Go through the entries below and copy each line containing the word "lower".
'''
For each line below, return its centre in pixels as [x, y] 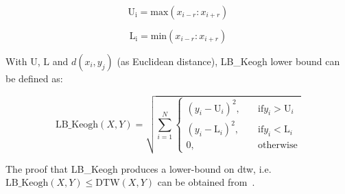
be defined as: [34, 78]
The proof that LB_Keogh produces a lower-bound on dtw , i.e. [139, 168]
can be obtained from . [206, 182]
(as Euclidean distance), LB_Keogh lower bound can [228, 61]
'''
Task answer:
The proof that LB_Keogh produces a lower-bound on dtw , i.e. [139, 168]
(as Euclidean distance), LB_Keogh lower bound can [228, 61]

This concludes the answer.